B.  Buffer at 60 ms — wire jitter absorbed, latency flat

Same packets, same wire variance. Each packet now waits in the buffer (the horizontal segment in the middle band) until send + 60 ms. A packet that hit the wire fast waits longer; one that took longer waits less. Total send→apply is identical for every packet, and the actuator fires on a metronome.

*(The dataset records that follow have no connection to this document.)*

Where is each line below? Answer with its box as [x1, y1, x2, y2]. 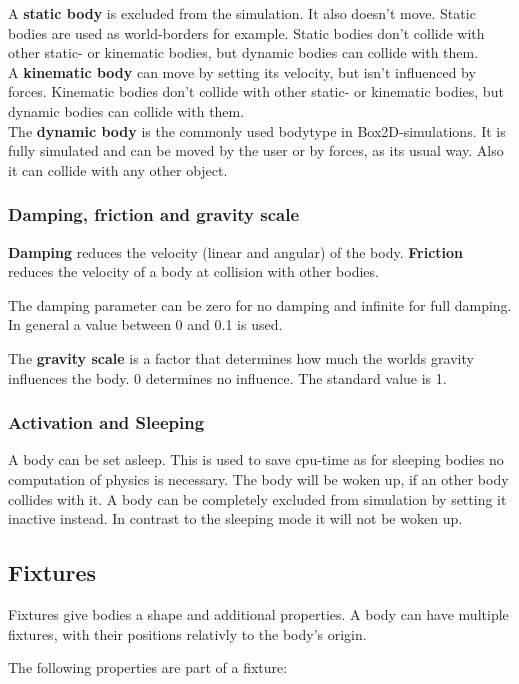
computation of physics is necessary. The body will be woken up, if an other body [8, 468, 509, 489]
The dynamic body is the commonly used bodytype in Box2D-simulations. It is [8, 120, 506, 141]
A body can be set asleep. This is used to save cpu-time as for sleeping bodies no [8, 449, 504, 470]
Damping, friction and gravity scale [8, 202, 299, 227]
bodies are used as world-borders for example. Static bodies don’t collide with [8, 22, 485, 43]
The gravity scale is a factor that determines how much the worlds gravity [8, 347, 474, 368]
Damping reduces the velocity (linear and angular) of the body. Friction [8, 241, 464, 262]
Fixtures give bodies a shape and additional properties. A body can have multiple [8, 603, 509, 624]
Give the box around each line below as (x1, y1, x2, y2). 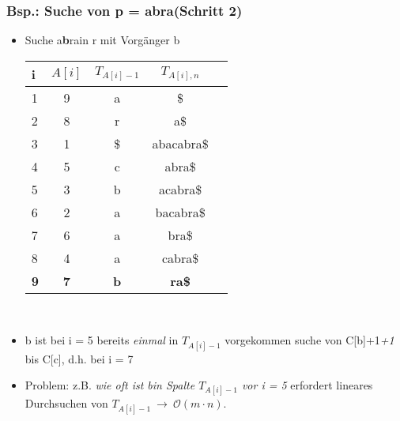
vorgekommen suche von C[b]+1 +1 (225, 332, 394, 348)
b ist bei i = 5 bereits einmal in (25, 332, 179, 348)
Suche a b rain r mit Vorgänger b (25, 32, 180, 48)
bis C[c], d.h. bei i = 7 (25, 350, 134, 366)
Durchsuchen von (25, 395, 108, 412)
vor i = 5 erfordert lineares (241, 377, 373, 393)
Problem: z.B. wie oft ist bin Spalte (25, 377, 195, 393)
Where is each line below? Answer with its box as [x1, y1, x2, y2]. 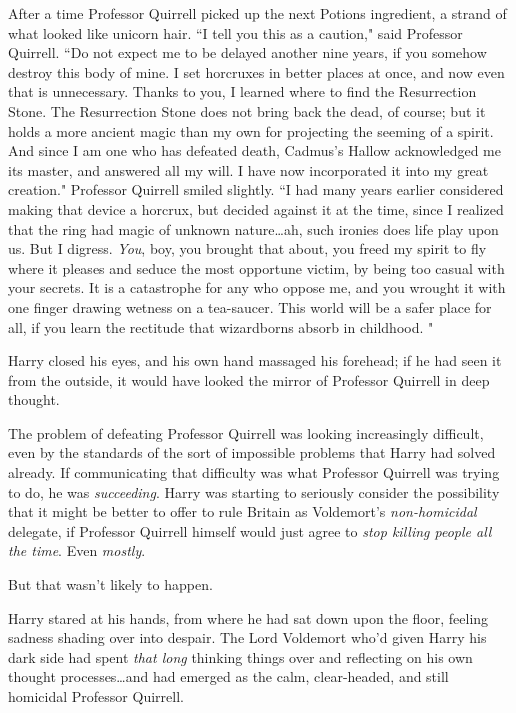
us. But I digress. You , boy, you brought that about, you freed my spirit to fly [8, 238, 487, 259]
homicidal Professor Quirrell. [8, 686, 184, 706]
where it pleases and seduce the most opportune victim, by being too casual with [8, 257, 505, 278]
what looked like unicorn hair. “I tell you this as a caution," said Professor [8, 22, 463, 43]
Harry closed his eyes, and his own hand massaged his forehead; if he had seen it [8, 350, 502, 371]
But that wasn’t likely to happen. [8, 574, 213, 595]
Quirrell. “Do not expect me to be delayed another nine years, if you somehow [8, 42, 487, 63]
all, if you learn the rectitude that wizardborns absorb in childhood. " [8, 316, 434, 337]
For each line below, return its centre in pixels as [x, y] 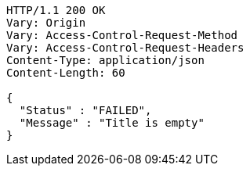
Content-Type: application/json [105, 60]
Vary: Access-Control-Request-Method [122, 35]
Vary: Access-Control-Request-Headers [125, 48]
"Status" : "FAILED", [85, 110]
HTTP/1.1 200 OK [56, 10]
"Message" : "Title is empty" [112, 123]
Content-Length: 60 [66, 73]
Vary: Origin [46, 23]
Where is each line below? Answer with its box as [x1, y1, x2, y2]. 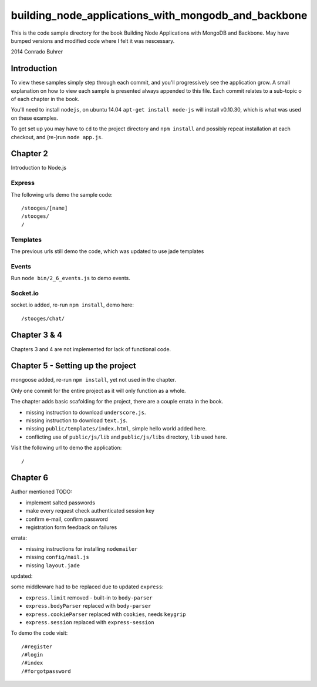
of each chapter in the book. [11, 96, 80, 103]
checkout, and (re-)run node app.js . [11, 133, 103, 140]
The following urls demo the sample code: [11, 191, 113, 198]
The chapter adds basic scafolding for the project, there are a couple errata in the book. [11, 398, 224, 405]
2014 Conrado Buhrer [11, 48, 63, 55]
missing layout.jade [25, 561, 80, 569]
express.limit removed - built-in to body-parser [25, 594, 153, 601]
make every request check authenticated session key [25, 507, 155, 514]
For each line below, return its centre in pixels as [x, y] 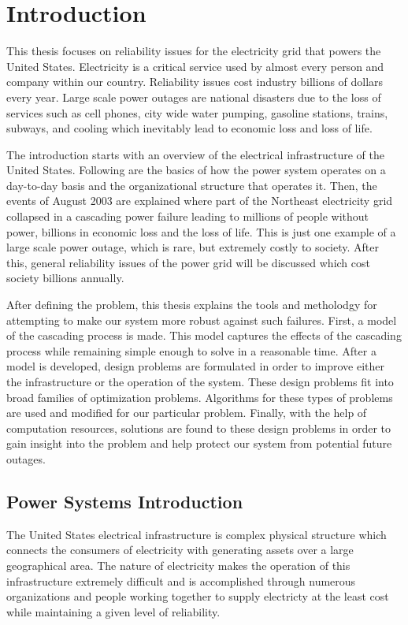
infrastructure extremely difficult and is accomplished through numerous [181, 580]
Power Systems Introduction [125, 501]
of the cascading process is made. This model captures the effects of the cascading [204, 335]
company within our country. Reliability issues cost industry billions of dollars [195, 82]
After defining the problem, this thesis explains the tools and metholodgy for [192, 305]
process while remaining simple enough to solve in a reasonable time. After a [191, 350]
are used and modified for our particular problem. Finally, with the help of [187, 413]
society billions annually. [65, 278]
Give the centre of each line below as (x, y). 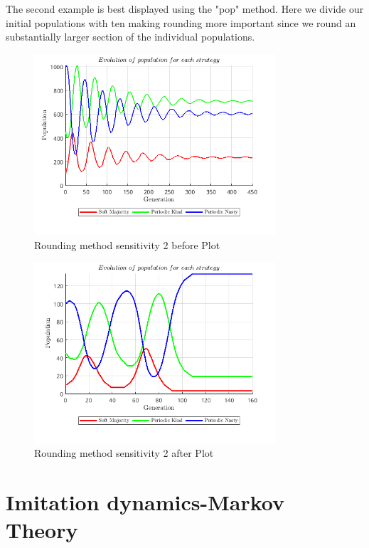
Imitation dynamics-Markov (145, 502)
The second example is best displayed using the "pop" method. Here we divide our (185, 9)
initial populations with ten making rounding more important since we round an (181, 22)
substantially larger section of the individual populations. (130, 37)
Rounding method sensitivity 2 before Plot (127, 244)
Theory (42, 530)
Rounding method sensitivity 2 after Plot (124, 453)
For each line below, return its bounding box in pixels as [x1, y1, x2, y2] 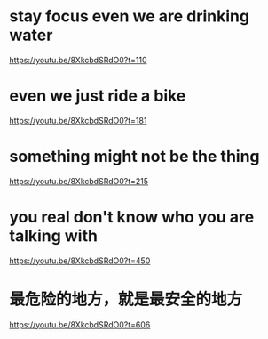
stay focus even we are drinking [9, 6, 250, 27]
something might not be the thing [9, 147, 260, 166]
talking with [9, 226, 98, 246]
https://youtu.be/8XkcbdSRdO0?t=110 [9, 54, 148, 65]
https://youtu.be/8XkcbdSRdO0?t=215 [9, 175, 149, 186]
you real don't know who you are [9, 207, 255, 227]
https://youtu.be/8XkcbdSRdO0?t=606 [9, 319, 151, 330]
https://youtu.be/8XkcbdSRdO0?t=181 [9, 115, 147, 125]
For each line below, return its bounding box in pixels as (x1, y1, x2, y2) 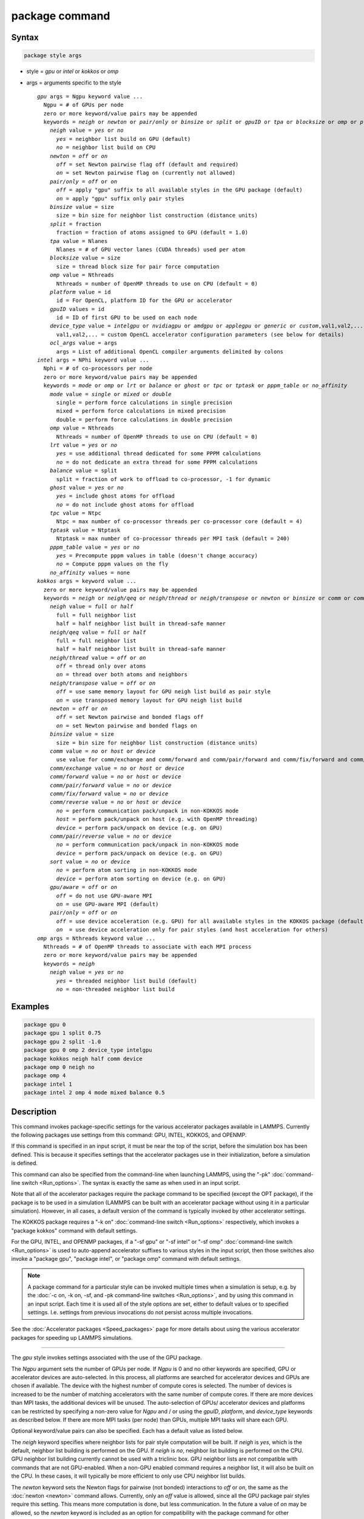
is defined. (11, 1159, 38, 1167)
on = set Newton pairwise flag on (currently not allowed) (56, 170, 236, 176)
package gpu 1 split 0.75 (24, 1030, 101, 1037)
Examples (11, 1001, 50, 1012)
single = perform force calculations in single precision (56, 399, 233, 406)
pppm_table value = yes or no (49, 544, 140, 550)
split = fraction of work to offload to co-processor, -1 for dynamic (56, 476, 271, 482)
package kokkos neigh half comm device (24, 1055, 143, 1062)
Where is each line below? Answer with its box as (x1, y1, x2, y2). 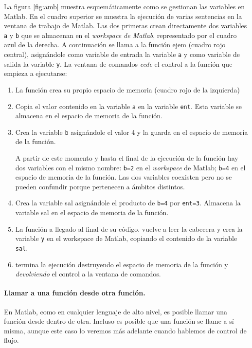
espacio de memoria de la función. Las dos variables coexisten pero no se (15, 172, 232, 182)
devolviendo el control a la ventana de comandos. (15, 269, 161, 279)
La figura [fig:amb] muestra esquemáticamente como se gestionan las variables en (4, 1, 245, 11)
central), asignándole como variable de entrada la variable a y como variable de (4, 49, 240, 59)
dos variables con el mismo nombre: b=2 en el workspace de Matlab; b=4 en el (15, 162, 246, 172)
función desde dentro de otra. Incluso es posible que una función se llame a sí (4, 316, 234, 326)
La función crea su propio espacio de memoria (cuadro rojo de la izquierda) (15, 84, 240, 94)
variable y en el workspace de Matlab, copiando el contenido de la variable (15, 233, 237, 243)
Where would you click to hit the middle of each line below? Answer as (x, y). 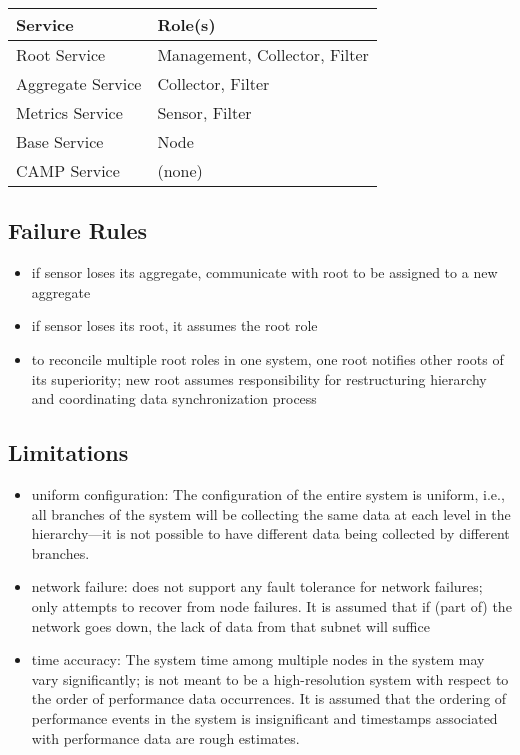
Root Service (61, 54)
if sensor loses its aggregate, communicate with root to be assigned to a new (264, 272)
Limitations (68, 452)
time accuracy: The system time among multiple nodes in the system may (258, 659)
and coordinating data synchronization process (174, 398)
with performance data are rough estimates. (165, 737)
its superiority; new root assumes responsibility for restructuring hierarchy (259, 378)
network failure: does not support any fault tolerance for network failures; (257, 586)
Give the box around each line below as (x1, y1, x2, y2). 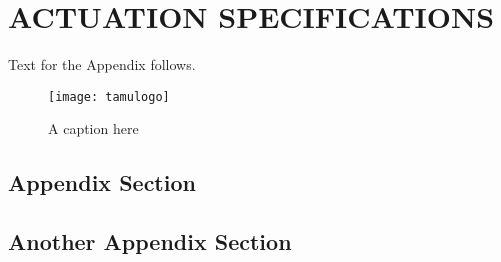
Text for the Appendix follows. (8, 54, 196, 75)
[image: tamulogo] (48, 89, 170, 104)
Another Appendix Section (8, 226, 292, 257)
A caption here (48, 118, 139, 139)
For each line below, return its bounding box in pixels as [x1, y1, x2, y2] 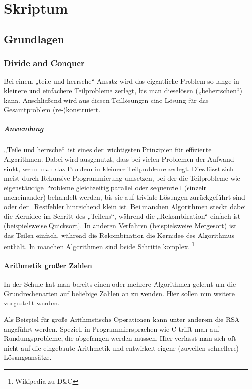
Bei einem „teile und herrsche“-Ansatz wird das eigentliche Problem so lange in [4, 76, 239, 86]
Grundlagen [4, 31, 64, 46]
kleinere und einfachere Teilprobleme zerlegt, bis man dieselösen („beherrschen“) [4, 85, 243, 95]
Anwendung [4, 123, 44, 134]
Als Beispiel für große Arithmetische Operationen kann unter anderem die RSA [4, 314, 240, 324]
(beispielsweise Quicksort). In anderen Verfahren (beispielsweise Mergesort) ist [4, 220, 236, 231]
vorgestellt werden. [4, 298, 60, 308]
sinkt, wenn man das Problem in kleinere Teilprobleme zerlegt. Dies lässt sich [4, 163, 234, 173]
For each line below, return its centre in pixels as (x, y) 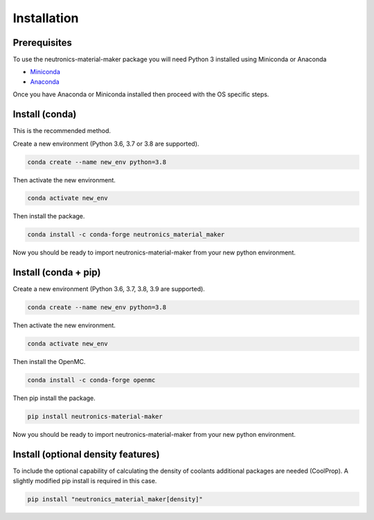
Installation (46, 18)
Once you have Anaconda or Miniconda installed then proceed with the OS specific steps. (141, 94)
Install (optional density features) (87, 454)
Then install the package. (49, 216)
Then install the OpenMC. (49, 362)
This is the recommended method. (62, 131)
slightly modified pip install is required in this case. (85, 480)
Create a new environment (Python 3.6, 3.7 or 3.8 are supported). (106, 144)
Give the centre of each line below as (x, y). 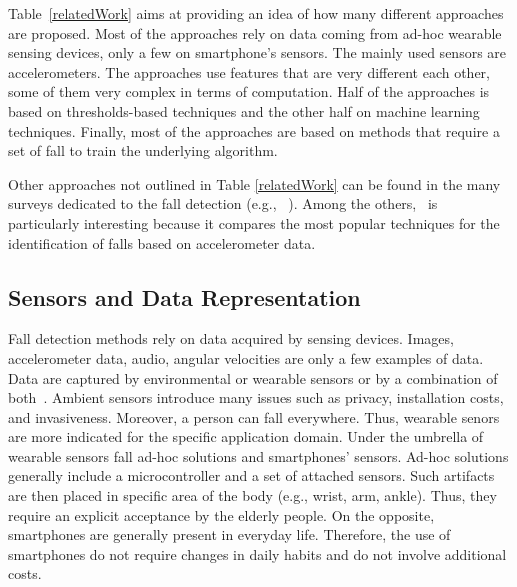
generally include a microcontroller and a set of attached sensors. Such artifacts (251, 475)
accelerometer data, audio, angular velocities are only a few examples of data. (246, 357)
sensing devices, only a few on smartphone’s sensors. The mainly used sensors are (257, 52)
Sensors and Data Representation (184, 296)
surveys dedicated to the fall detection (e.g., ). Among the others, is (223, 203)
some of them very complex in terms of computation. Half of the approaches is (249, 91)
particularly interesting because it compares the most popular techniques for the (254, 222)
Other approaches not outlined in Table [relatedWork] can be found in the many (254, 183)

C.  Buffer at 60 ms with a 120 ms spike on packet 3 — stale packet dropped, immediate recovery

Packet 3 takes 120 ms on the wire — twice the budget. Because packets 4 and 5 arrived on time and were already applied at send + 60 ms, packet 3's state is older than what's currently on the robot. The receiver drops it (shown as the red ✕ on the wire, no apply dot, no bar) rather than regressing the actuator. Packets 4–6 are unaffected: they had normal wire times, fit inside the buffer, and apply on time. The cost of one over-budget packet is a single missed update at the actuator's cadence, not a backward jolt. A spike that persisted longer than the buffer would empty the queue and leave a real gap; that's the regime where bigger buffers, sender-side lookahead, or extrapolation start to matter.

What is still missing

The current implementation has the minimum viable shape: a single field on the wire, a gate in the receive loop, and a drop-stale check that throws away any command older than the most recent one applied. It hands the operator constant latency in steady state without ever regressing the actuator on a single-packet spike. Two things from the standard playout-buffer toolkit are still not in place. First, there is no underflow policy: if the queue empties, the actuator holds the last command rather than extrapolating from recent velocity. Second, the queue lives implicitly inside the ZeroMQ socket buffer, so the receive code can't ask "am I N packets behind?" and act on the answer. The cheap next step is to split the listener into a recv thread and a worker thread with a bounded deque between them; that refactor unlocks both policies and turns the buffer from a flat constant into something that can adapt.